本章是为盟主“改名字也太贵了罢”加更的第八章,所有加更已经偿还完毕。
大约凌晨两点的时候,张智甫给孙立恩发了一条消息过来。大致内容是说宋安省医疗队目前已经成了云鹤市传染病院内部最大的一只生力军部队。目前北五区收治的患者中有一半左右已经可以被认定为轻症并且转院,而接下来送到的患者里危重症的数量也会比之前少一点。
而宋安省的医疗队前后两批一共两百多人,全部留守在两个病区的话意义不是太大。现在病区内可以正常运转,那就应该把有生力量投入到更加需要的地方去。
比如云鹤市内的发热门诊。
“目前人手最紧缺的就是鹤安医院的发热门诊。他们那边是老城区,院区本身也是老破小——发热门诊地方不大,但要服务周边六个超大社区,现在的人手非常紧张。”张智甫对孙立恩做着工作,“鹤安医院那边的重症现在全靠柳院长带队撑起来,但是第二批的医疗队没有去支援鹤安医院的……光靠现在的人手,这个发热门诊他们恐怕是盯不下来。”
鹤安医院是个老牌子的三甲医院。但在医疗资源“丰富”的云鹤,这家医院并不怎么有名。由于主要工作是服务周边的社区居民,一家老牌三甲医院愣是因为受限于预算和地皮等等原因,至今只有两栋楼——门诊部的三层楼算一栋,住院部合并手术室的住院大楼算一栋。病床数量也就刚够540张,比三甲医院的硬性要求多了39张而已。
鹤安医院按理来说压根就不适合作为定点医院接收新型冠状病毒感染肺炎的患者。但没办法,老城区里的医院实在是太难找。其他新一点的医院医生护士水平不够,而且每家医院能够提供的病床数量也就两百张出头。启用这些医院作为定点收治医院,投入成本和所获得的效益完全不成正比。

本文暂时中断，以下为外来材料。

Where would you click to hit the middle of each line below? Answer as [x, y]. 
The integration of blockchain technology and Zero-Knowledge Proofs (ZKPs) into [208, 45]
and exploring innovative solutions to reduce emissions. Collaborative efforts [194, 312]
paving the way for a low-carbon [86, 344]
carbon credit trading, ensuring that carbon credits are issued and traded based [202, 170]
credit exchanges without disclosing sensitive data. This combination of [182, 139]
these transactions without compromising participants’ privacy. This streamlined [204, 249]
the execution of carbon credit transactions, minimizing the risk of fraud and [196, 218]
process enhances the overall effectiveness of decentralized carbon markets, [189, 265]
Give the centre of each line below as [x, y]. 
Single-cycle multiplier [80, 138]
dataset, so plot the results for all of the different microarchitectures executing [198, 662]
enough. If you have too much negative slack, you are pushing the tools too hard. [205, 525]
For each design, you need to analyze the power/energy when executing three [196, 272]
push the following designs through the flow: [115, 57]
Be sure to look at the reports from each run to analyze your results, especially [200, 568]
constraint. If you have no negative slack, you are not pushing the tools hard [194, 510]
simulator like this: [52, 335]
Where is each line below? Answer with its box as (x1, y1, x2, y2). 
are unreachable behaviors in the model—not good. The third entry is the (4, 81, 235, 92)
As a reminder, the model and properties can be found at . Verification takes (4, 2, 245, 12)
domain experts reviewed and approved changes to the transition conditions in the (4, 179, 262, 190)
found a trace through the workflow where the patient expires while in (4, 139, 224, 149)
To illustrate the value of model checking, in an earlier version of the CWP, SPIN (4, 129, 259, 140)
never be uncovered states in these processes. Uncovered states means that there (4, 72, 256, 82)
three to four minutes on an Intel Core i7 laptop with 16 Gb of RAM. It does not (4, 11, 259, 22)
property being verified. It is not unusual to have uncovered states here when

“他们现在已经全停了急诊和门诊业务。门诊楼全部被改造成了临时留观处和发热门诊。”张智甫继续介绍道,“房间是够的,但人手不足。一整栋门诊楼,也就三十名医生留守。最近这两天,鹤安医院每天要接待五百多名发热患者。柳院长他们已经下来支援了两次了,再这么下去确实不是办法……”
张智甫还有很多话准备说,毕竟从传染病院到鹤安医院,现在这种不可能堵车的情况下,私家车也得跑个十几二十分钟。而且发热门诊可不比住院红区,任务更重而且不可控的因素也更多。这些都是实际困难,而且很难克服。孙立恩带的组治疗效果显著,二十多名重症患者和至少三名危重症患者转为轻症,这个成就在现在的云鹤简直是可以当做一等功表彰的。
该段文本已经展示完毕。